Unusually high levels of the signaling peptide BDNF, or brain-derived neurotrophic factor, have been detected in blood samples from children with autism. Barbara Hempstead of Weill Medical College at Cornell University and her colleagues propose that BDNF may also be over-expressed in the brains of these children, causing neurological defects that lead to the disorder.

A well-characterized microdeletion in the 22q11.2 chromosomal region is known to be associated with schizophrenia. There is growing evidence that duplications at this locus are also associated with autism. Joseph Gogos and his colleagues at Columbia University in New York have been studying the chain of molecular and cellular events arising from copy number variants (CNVs) at this locus, which may lead to altered brain connectivity.

The relationship between genetics and autism is not always straightforward, but some autism spectrum disorders are known to be caused by defects in a single gene. These simpler cases give researchers the opportunity to create animal models with the genetic defect and use them to test hypotheses about the mechanisms at work in autism.

Current genetic evidence links autism with defects in signaling between brain cells, or neurons, particularly at specialized regions of the neurons known as synapses. Bernardo Sabatini and his colleagues at Harvard Medical School plan to study how neuron activity affects synapse formation, focusing on the roles of three autism-associated proteins, which are members of the Shank, neurexin and neuregulin families.

Most of the genes known to be associated with autism seem to regulate how neurons communicate with each other at structures called synapses. Li-Huei Tsai and her colleagues at the Massachusetts Institute of Technology study the role of CDK5, an enzyme involved in synapse activity, and its influence on SHANK3, another protein known to be important in autism.

Many children with autism have unusually high numbers of synapses, or connections between neurons, particularly in the cortex, which may result from overgrowth and a disruption of neuronal pruning during childhood. Pruning and reshaping of neurons pares down the number of synapses in the brain while eliminating inappropriate synapses that lead to over-connectivity between brain regions, and possibly inappropriate learning, behavior and seizures. David Sulzer and his colleagues at Columbia University hypothesize that autism-associated mutations in the tuberous sclerosis gene, TSC, can cause over-connectivity when the target of TSC, the mTOR pathway, interferes with normal neuronal pruning.

The neurobiology behind the classic signs of autism — repetitive behaviors, impaired social interactions and language deficits — is largely unknown. Based on their studies on a mouse model of obsessive-compulsive disorder, Guoping Feng and his colleagues at Duke University propose that an imbalance between two circuits of neurons may underlie the repetitive behaviors associated with autism.

Autism arises in early childhood, during a period of intense learning when many of the brain’s connections are modified by experience. Eric Kandel, Yun-Beom Choi and Craig Bailey of Columbia University are using animal models of memory formation to investigate how two autism-associated proteins — neuroligin and neurexin — regulate this process.

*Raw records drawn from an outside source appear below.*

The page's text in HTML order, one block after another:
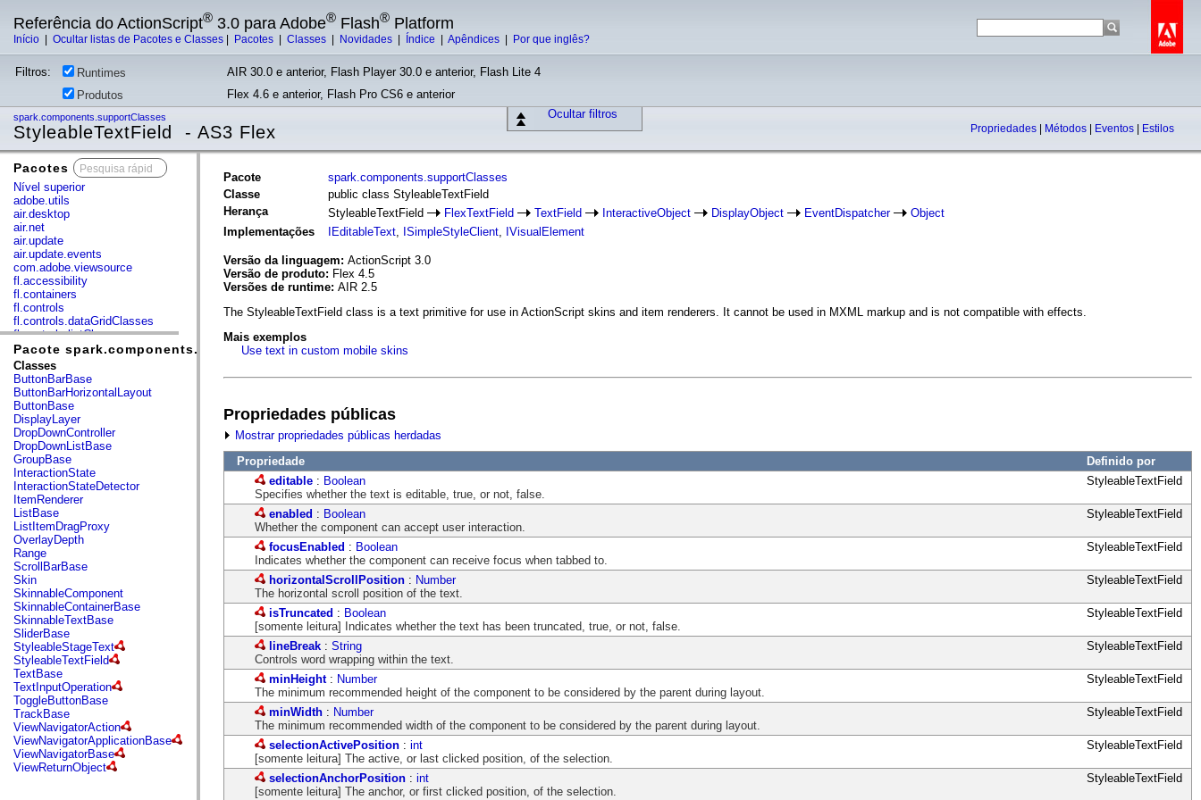
Referência do ActionScript® 3.0 para Adobe® Flash® Platform
Início Ocultar listas de Pacotes e Classes Pacotes Classes Novidades Índice Apêndices Por que inglês?
Filtros: Runtimes
AIR 30.0 e anterior, Flash Player 30.0 e anterior, Flash Lite 4
Produtos
Flex 4.6 e anterior, Flash Pro CS6 e anterior
Ocultar filtros
spark.components.supportClasses
StyleableTextField - AS3 Flex Propriedades Métodos Eventos Estilos
Pacotes
Nível superior
adobe.utils
air.desktop
air.net
air.update
air.update.events
com.adobe.viewsource
fl.accessibility
fl.containers
fl.controls
fl.controls.dataGridClasses
fl.controls.listClasses
fl.controls.progressBarClasses
fl.core
fl.data
fl.display
fl.events
fl.ik
fl.lang
fl.livepreview
fl.managers
fl.motion
fl.motion.easing
fl.rsl
fl.text
fl.transitions
fl.transitions.easing
fl.video
flash.accessibility
flash.concurrent
flash.crypto
flash.data
flash.desktop
flash.display
flash.display3D
flash.display3D.textures
flash.errors
flash.events
flash.external
flash.filesystem
flash.filters
flash.geom
flash.globalization
flash.html
Pacote spark.components.supportClasses
Classes
ButtonBarBase
ButtonBarHorizontalLayout
ButtonBase
DisplayLayer
DropDownController
DropDownListBase
GroupBase
InteractionState
InteractionStateDetector
ItemRenderer
ListBase
ListItemDragProxy
OverlayDepth
Range
ScrollBarBase
Skin
SkinnableComponent
SkinnableContainerBase
SkinnableTextBase
SliderBase
StyleableStageText
StyleableTextField
TextBase
TextInputOperation
ToggleButtonBase
TrackBase
ViewNavigatorAction
ViewNavigatorApplicationBase
ViewNavigatorBase
ViewReturnObject
Pacote
spark.components.supportClasses
Classe
public class StyleableTextField
Herança
StyleableTextField FlexTextField TextField InteractiveObject DisplayObject EventDispatcher
Object
Implementações
IEditableText, ISimpleStyleClient, IVisualElement
Versão da linguagem: ActionScript 3.0
Versão de produto: Flex 4.5
Versões de runtime: AIR 2.5
The StyleableTextField class is a text primitive for use in ActionScript skins and item renderers. It cannot be used in MXML markup and is not compatible with effects.
Mais exemplos
Use text in custom mobile skins
Propriedades públicas
Mostrar propriedades públicas herdadas
Propriedade
Definido por
editable : Boolean
Specifies whether the text is editable, true, or not, false.
StyleableTextField
enabled : Boolean
Whether the component can accept user interaction.
StyleableTextField
focusEnabled : Boolean
Indicates whether the component can receive focus when tabbed to.
StyleableTextField
horizontalScrollPosition : Number
The horizontal scroll position of the text.
StyleableTextField
isTruncated : Boolean
[somente leitura] Indicates whether the text has been truncated, true, or not, false.
StyleableTextField
lineBreak : String
Controls word wrapping within the text.
StyleableTextField
minHeight: Number
The minimum recommended height of the component to be considered by the parent during layout.
StyleableTextField
minWidth : Number
The minimum recommended width of the component to be considered by the parent during layout.
StyleableTextField
selectionActivePosition : int
[somente leitura] The active, or last clicked position, of the selection.
StyleableTextField
selectionAnchorPosition : int
[somente leitura] The anchor, or first clicked position, of the selection.
StyleableTextField

Like autism, Rett syndrome arises in young children with a progressive loss of skills such as speech and control of movements, and is frequently accompanied by mental retardation and seizures. Mutations in the gene MECP2 are known to cause Rett syndrome. Josh Huang and his colleagues at Cold Spring Harbor Laboratory plan to study how the MECP2 gene regulates brain circuitry — information that may have implications for both Rett syndrome and autism.

Genetic studies have linked several new genes to increased risk of autism. The challenge, however, is in understanding how mutations in these genes disrupt neural development and cause the disorder. Ted Dawson and his colleagues at Johns Hopkins University plan to undertake this task for the signaling protein known as the MET receptor.